Hi @dblock - The main blocker I see is absence of a feedback mechanism on my contributions on others contributions - not counting my own code contributions because they are anyway reviewed. So an active and dedicated feedback mechanism can help an active code contributor step up as maintainer. This in no way stopping someone from following their own path to be qualify as a maintainer.

Also, one more point which came out on 3/20 Search meetup (with @andrross, @reta) was that this might subdue the diversity that different maintainers bring with them as having a structure to qualify as a maintainer might narrow down the way people showcase their skills. I'd loop in @msfroh for his views as well as this idea was primarily a casual lunch chat on how other contributors can be coached for better reviews, so as to existing maintainers can prioritize their bandwidth better given the lack of expertise in core areas which creates a huge dependency on some maintainers more.

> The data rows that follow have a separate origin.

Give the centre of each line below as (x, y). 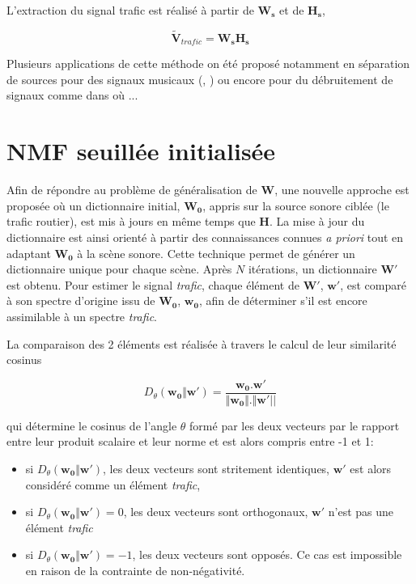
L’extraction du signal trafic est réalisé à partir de (130, 10)
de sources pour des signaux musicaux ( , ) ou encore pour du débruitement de (200, 79)
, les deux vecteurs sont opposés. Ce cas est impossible (267, 554)
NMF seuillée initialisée (141, 151)
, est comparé (373, 284)
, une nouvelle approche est (342, 190)
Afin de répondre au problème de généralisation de (132, 190)
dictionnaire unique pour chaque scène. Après (119, 269)
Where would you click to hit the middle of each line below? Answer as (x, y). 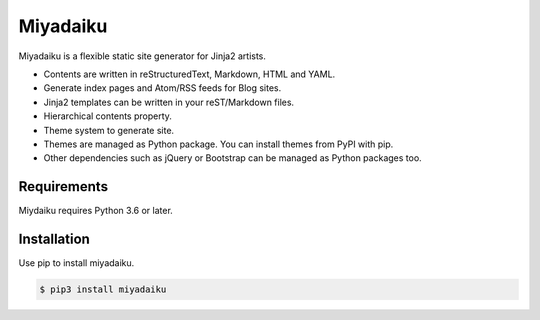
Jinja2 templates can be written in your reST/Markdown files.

I do however agree that the process in no way should discourage the individuals to showcase their skills in their own way.

dblock commented 6 months ago

@sandeshkr419

I'd start small. I think it would be good to have a project-wide call to training/mentoring maintainers before we introduce any formal process How do you feel about adding a new section to https://github.com/opensearch-project/.github/blob/main/RESPONSIBILITIES.md called "Training Other Maintainers" (an additional responsibility)? I'd merge a change that describes in short the spirit of what you said above minus the whole process.

peternied commented 6 months ago

@sandeshkr419 I like the bias for action a focused pull request in the .github project would be a good way to kick off discussion and iterate towards agreement.

For your broader thoughts, maybe you could write up what you believe a contributor -> maintainer workflow looks like a post it on a personal blog? For me, I know my process for considering a nominating includes many subjective elements - that vary by repository that would be hard to capture well in project-wide guidance.

sandeshkr419 commented 5 months ago

Hi @dblock @peternied

Thanks for the inputs. I discussed the same in one of our previous Search meetup and the discussions were coherent with your views. Coming up with an additional maintainer responsibility (in .github project) seems like the accurate small step in this direction.

Let me draft up a small wording for review.

dblock commented 5 months ago

@sandeshkr419 I'm moving this to .github

dbwiddis commented 2 months ago

A bit slow to respond to this, but I want to both appreciate the intent (yay, let's bring more people onboard) and hesitate to formalize a process that creates a barrier.

I'm all for documenting "hey, here's 'in general' what we look for in maintainers" and trying to create some sort of mentorship program with some guidelines. Happy to discuss with @sandeshkr419 how to move this forward, we really do need to make an intentional effort here.